* Work to be completed: All lines below starting at the one that holds "being. While therapy" and ending at the one that holds "a - The new accept" should be printed exactly, ends included. Pictures should not be printed, nor anything else.

* Extracted entries:
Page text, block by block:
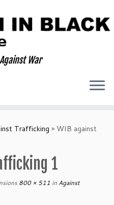
War
Trafficking » WIB against
1
800 × 511 in Against
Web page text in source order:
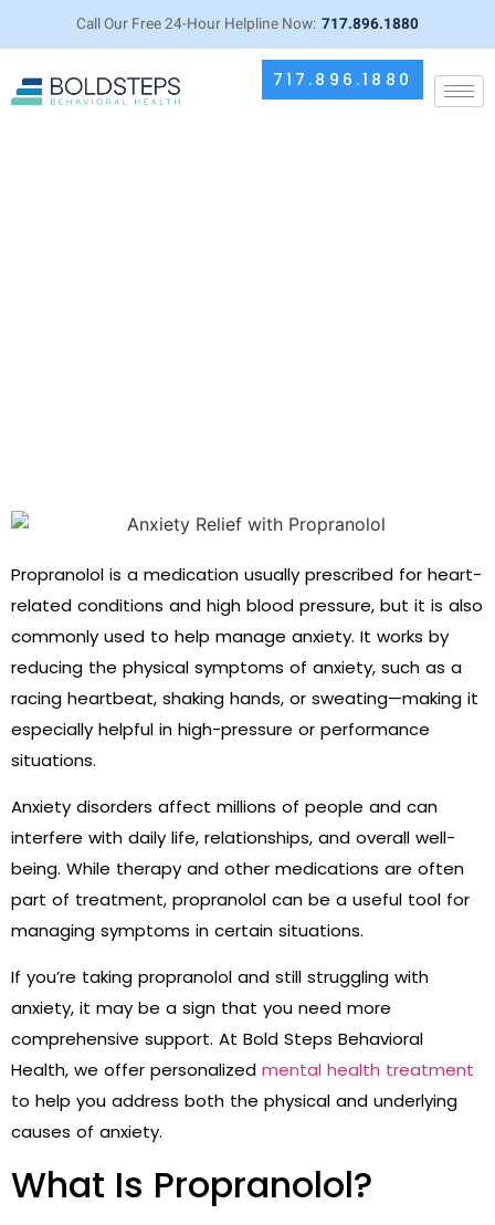
Call Our Free 24-Hour Helpline Now: 717.896.1880
717.896.1880
Propranolol is a medication usually prescribed for heart-
related conditions and high blood pressure, but it is also
commonly used to help manage anxiety. It works by
reducing the physical symptoms of anxiety, such as a
racing heartbeat, shaking hands, or sweating—making it
especially helpful in high-pressure or performance
situations.
Anxiety disorders affect millions of people and can
interfere with daily life, relationships, and overall well-
being. While therapy and other medications are often
part of treatment, propranolol can be a useful tool for
managing symptoms in certain situations.
If you’re taking propranolol and still struggling with
anxiety, it may be a sign that you need more
comprehensive support. At Bold Steps Behavioral
Health, we offer personalized mental health treatment
to help you address both the physical and underlying
causes of anxiety.
What Is Propranolol?
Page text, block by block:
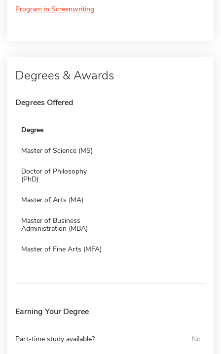
Program in Screenwriting
Degrees & Awards
Degrees Offered
Degree
Master of Science (MS)
Doctor of Philosophy
(PhD)
Master of Arts (MA)
Master of Business
Administration (MBA)
Master of Fine Arts (MFA)
Earning Your Degree
Part-time study available? No
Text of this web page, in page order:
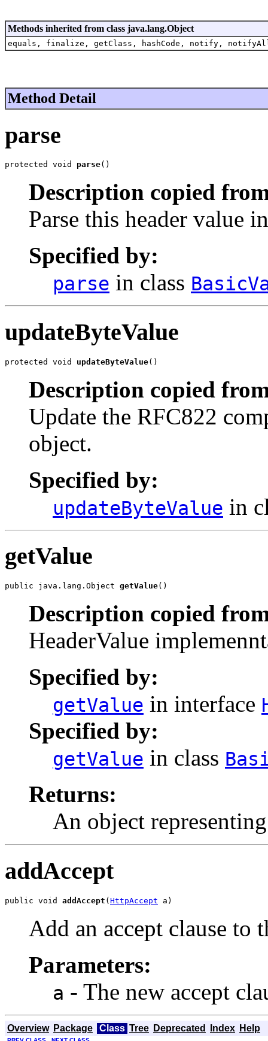
Methods inherited from class java.lang.Object
equals, finalize, getClass, hashCode, notify,
Method Detail
parse
protected void parse()
Description copied
Parse this header value
Specified by:
parse in class
updateByteValue
protected void updateByteValue()
Description copied
Update the RFC822
object.
Specified by:
updateByteValue in
getValue
public java.lang.Object getValue()
Description copied
HeaderValue
Specified by:
getValue in interface
Specified by:
getValue in class
Returns:
An object
addAccept
public void addAccept (HttpAccept a)
Add an accept clause to
Parameters:
a - The new accept
Overview Package Class Tree Deprecated Index Help
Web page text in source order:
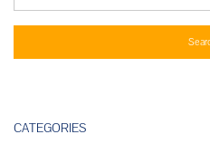
CATEGORIES
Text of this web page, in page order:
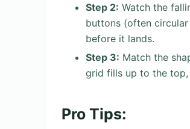
Step 2: Watch the
buttons (often
before it lands.
Step 3: Match the
grid fills up to the top,
Pro Tips:
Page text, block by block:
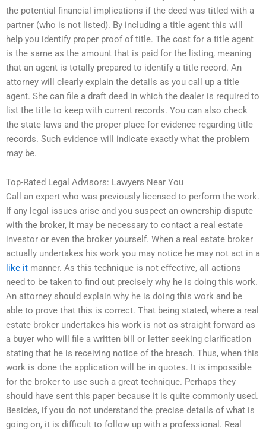
the potential financial implications if the deed was titled with a
partner (who is not listed). By including a title agent this will
help you identify proper proof of title. The cost for a title agent
is the same as the amount that is paid for the listing, meaning
that an agent is totally prepared to identify a title record. An
attorney will clearly explain the details as you call up a title
agent. She can file a draft deed in which the dealer is required to
list the title to keep with current records. You can also check
the state laws and the proper place for evidence regarding title
records. Such evidence will indicate exactly what the problem
may be.
Top-Rated Legal Advisors: Lawyers Near You
Call an expert who was previously licensed to perform the work.
If any legal issues arise and you suspect an ownership dispute
with the broker, it may be necessary to contact a real estate
investor or even the broker yourself. When a real estate broker
actually undertakes his work you may notice he may not act in a
like it manner. As this technique is not effective, all actions
need to be taken to find out precisely why he is doing this work.
An attorney should explain why he is doing this work and be
able to prove that this is correct. That being stated, where a real
estate broker undertakes his work is not as straight forward as
a buyer who will file a written bill or letter seeking clarification
stating that he is receiving notice of the breach. Thus, when this
work is done the application will be in quotes. It is impossible
for the broker to use such a great technique. Perhaps they
should have sent this paper because it is quite commonly used.
Besides, if you do not understand the precise details of what is
going on, it is difficult to follow up with a professional. Real
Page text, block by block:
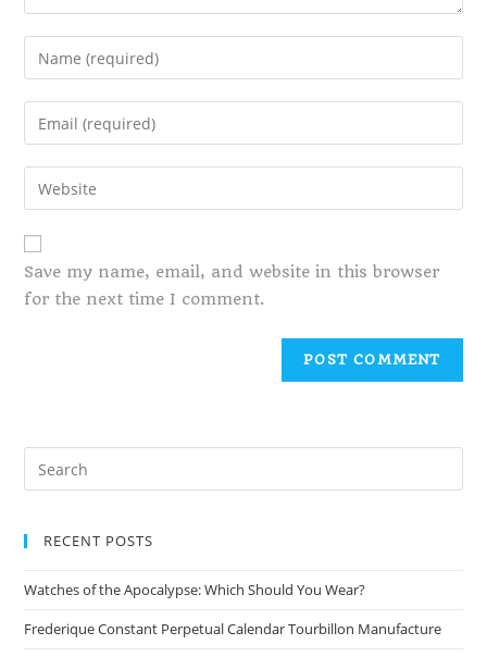
Save my name, email, and website in this browser
for the next time I comment.
RECENT POSTS
Watches of the Apocalypse: Which Should You Wear?
Frederique Constant Perpetual Calendar Tourbillon Manufacture
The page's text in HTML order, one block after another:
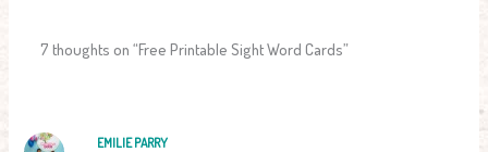
7 thoughts on “Free Printable Sight Word Cards”
EMILIE PARRY
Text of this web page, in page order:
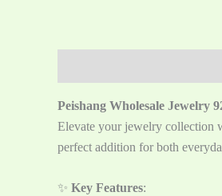
Peishang Wholesale Jewelry
Elevate your jewelry collection
perfect addition for both
✨ Key Features:

* Problem solution:
being. While therapy and other medications are often
part of treatment, propranolol can be a useful tool for
managing symptoms in certain situations.
If you’re taking propranolol and still struggling with
anxiety, it may be a sign that you need more
comprehensive support. At Bold Steps Behavioral
Health, we offer personalized mental health treatment
to help you address both the physical and underlying
causes of anxiety.
What Is Propranolol?
Page text, block by block:
Program in Screenwriting
Degrees & Awards
Degrees Offered
Degree
Master of Science (MS)
Doctor of Philosophy
(PhD)
Master of Arts (MA)
Master of Business
Administration (MBA)
Master of Fine Arts (MFA)
Earning Your Degree
Part-time study available? No
Text of this web page, in page order:
Methods inherited from class java.lang.Object
equals, finalize, getClass, hashCode, notify,
Method Detail
parse
protected void parse()
Description copied
Parse this header value
Specified by:
parse in class
updateByteValue
protected void updateByteValue()
Description copied
Update the RFC822
object.
Specified by:
updateByteValue in
getValue
public java.lang.Object getValue()
Description copied
HeaderValue
Specified by:
getValue in interface
Specified by:
getValue in class
Returns:
An object
addAccept
public void addAccept (HttpAccept a)
Add an accept clause to
Parameters:
a - The new accept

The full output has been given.